Role of strongly magnetized crusts in torsional shear modes of magnetars

We study the influence of magnetised crusts on torsional shear mode oscillations of magnetars. In this context, we employ magnetised crusts whose ground state properties are affected by Landau quantisation of electrons. The shear modulus of magnetised crusts is enhanced in strong magnetic fields $\geq 10^{17}$ G. Though we do not find any appreciable change in frequencies of fundamental torsional shear modes, frequencies of first overtones are significantly affected in strong magnetic fields. Furthermore, frequencies of torsional shear modes calculated with magnetised crusts are in good agreement with frequencies of observed quasi-periodic oscillations.

💡 Research Summary

The paper investigates how a strongly magnetised crust influences the torsional shear‑mode oscillations of magnetars. The authors begin by incorporating the Landau quantisation of electrons that occurs when magnetic fields reach or exceed 10^16–10^17 G. In such fields the motion of electrons perpendicular to the field is confined to discrete Landau levels, which modifies the electron pressure, energy density, and chemical potential. Because the electron contribution to the total pressure changes discontinuously, the equilibrium composition of the ion lattice (charge Z, mass number A, and ion spacing) is altered. This, in turn, affects the shear modulus μ of the solid crust. Using a microscopic model that extends the standard expression μ≈0.1194 n_i(Z e)^2/a, the authors calculate μ as a function of magnetic field strength. They find that for B ≳ 10^17 G the shear modulus is enhanced by roughly 10–20 % compared with the non‑magnetised case.

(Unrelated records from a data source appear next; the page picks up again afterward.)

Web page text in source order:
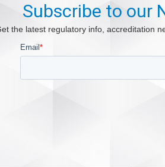
Subscribe to our
the latest regulatory info, accreditation
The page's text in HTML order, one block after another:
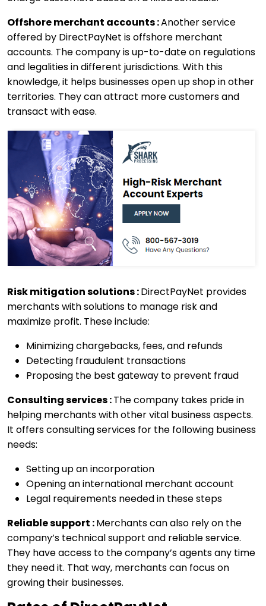
Offshore merchant accounts :Another service
offered by DirectPayNet is offshore merchant
accounts. The company is up-to-date on regulations
and legalities in different jurisdictions. With this
knowledge, it helps businesses open up shop in other
territories. They can attract more customers and
transact with ease.
Risk mitigation solutions :DirectPayNet provides
merchants with solutions to manage risk and
maximize profit. These include:
Minimizing chargebacks, fees, and refunds
Detecting fraudulent transactions
Proposing the best gateway to prevent fraud
Consulting services :The company takes pride in
helping merchants with other vital business aspects.
It offers consulting services for the following business
needs:
Setting up an incorporation
Opening an international merchant account
Legal requirements needed in these steps
Reliable support :Merchants can also rely on the
company’s technical support and reliable service.
They have access to the company’s agents any time
they need it. That way, merchants can focus on
growing their businesses.
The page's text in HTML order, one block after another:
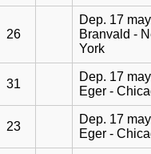
26
Dep. 17
Branvald -
York
31
Dep. 17
Eger -
23
Dep. 17
Eger -
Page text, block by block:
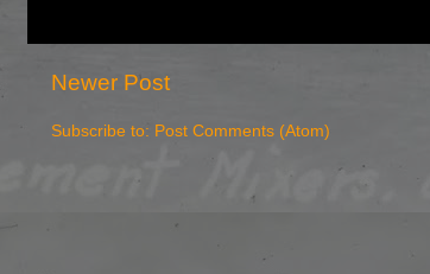
Newer Post
Subscribe to: Post Comments (Atom)
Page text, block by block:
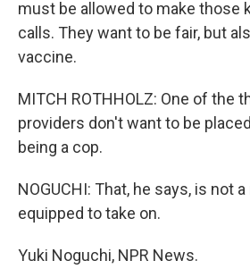
must be allowed to make those
calls. They want to be fair, but
vaccine.
MITCH ROTHHOLZ: One of the
providers don't want to be
being a cop.
NOGUCHI: That, he says, is not
equipped to take on.
Yuki Noguchi, NPR News.
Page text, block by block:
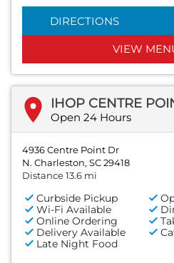
DIRECTIONS
VIEW
IHOP CENTRE
Open 24 Hours
4936 Centre Point Dr
N. Charleston, SC 29418
Distance 13.6 mi
Curbside Pickup
Wi-Fi Available
Online Ordering
Delivery Available
Late Night Food
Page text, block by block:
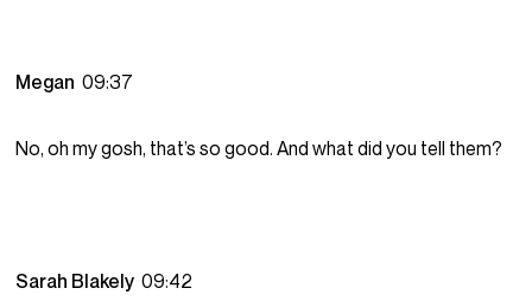
Megan09:37
No, oh my gosh, that’s so good. And what did you tell them?
Sarah Blakely09:42
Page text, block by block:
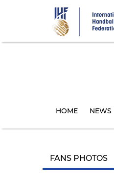
HOME NEWS
FANS PHOTOS
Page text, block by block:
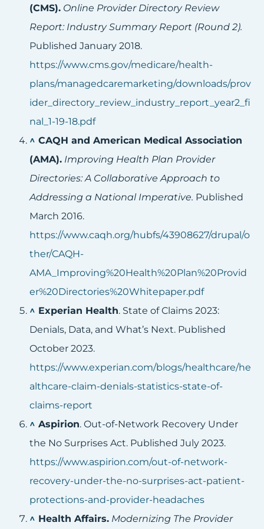
(CMS). Online Provider Directory Review
Report: Industry Summary Report (Round 2).
Published January 2018.
https://www.cms.gov/medicare/health-
plans/managedcaremarketing/downloads/prov
ider_directory_review_industry_report_year2_fi
nal_1-19-18.pdf
^ CAQH and American Medical Association
(AMA). Improving Health Plan Provider
Directories: A Collaborative Approach to
Addressing a National Imperative. Published
March 2016.
https://www.caqh.org/hubfs/43908627/drupal/o
ther/CAQH-
AMA_Improving%20Health%20Plan%20Provid
er%20Directories%20Whitepaper.pdf
^ Experian Health. State of Claims 2023:
Denials, Data, and What’s Next. Published
October 2023.
https://www.experian.com/blogs/healthcare/he
althcare-claim-denials-statistics-state-of-
claims-report
^ Aspirion. Out-of-Network Recovery Under
the No Surprises Act. Published July 2023.
https://www.aspirion.com/out-of-network-
recovery-under-the-no-surprises-act-patient-
protections-and-provider-headaches
^ Health Affairs. Modernizing The Provider
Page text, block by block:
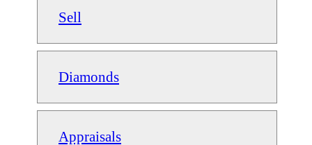
Sell
Diamonds
Appraisals
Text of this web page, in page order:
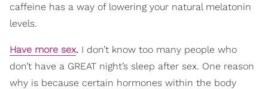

With the modified μ, the authors solve the relativistic torsional oscillation equation for a spherical star, imposing continuity of displacement at the core‑crust interface and a free‑surface condition (zero shear stress) at the stellar surface. The eigenfrequencies are labelled by the spherical harmonic degree ℓ and the radial overtone number n (n = 0 for the fundamental mode, n = 1 for the first overtone, etc.). The calculations reveal that the fundamental torsional mode (ℓ = 2, n = 0) is only weakly affected by the increase in μ; the frequency shift is less than about 1 % because the overall stellar structure (mass, radius) changes negligibly. By contrast, the first overtone (n = 1) is much more sensitive: the enhanced shear modulus raises the shear wave speed in the crust, leading to frequency increases of 10–30 % depending on ℓ and B. Higher‑ℓ modes exhibit even larger relative changes for the overtones, reflecting the fact that higher‑order modes are confined to thinner crustal layers where the magnetic stiffening is most pronounced.

The authors then compare their theoretical spectra with the quasi‑periodic oscillations (QPOs) observed in giant flares from soft‑gamma repeaters SGR 1806‑20 and SGR 1900+14. Non‑magnetised crust models can reproduce the low‑frequency QPOs (≈18–30 Hz) but struggle with higher‑frequency features (≈150 Hz, 625 Hz). When the magnetic enhancement of μ is included, the calculated first overtone frequencies shift into the 150–200 Hz range and the second overtone into the 500–800 Hz range, matching the observed high‑frequency QPOs much more closely. This agreement suggests that the strong internal magnetic fields of magnetars (≥10^17 G) play a decisive role in shaping their torsional mode spectrum.

In summary, the study demonstrates that Landau quantisation of electrons in ultra‑strong magnetic fields significantly stiffens the neutron‑star crust, thereby altering the torsional shear‑mode overtones while leaving the fundamental mode essentially unchanged. The resulting frequency shifts bring theoretical predictions into good alignment with observed QPOs, supporting the view that magnetar QPOs are manifestations of crustal torsional oscillations modulated by the star’s intense magnetic field. The work provides a framework for using QPO measurements to infer the magnetic field strength and crustal composition of magnetars, opening a pathway toward seismology of these extreme objects.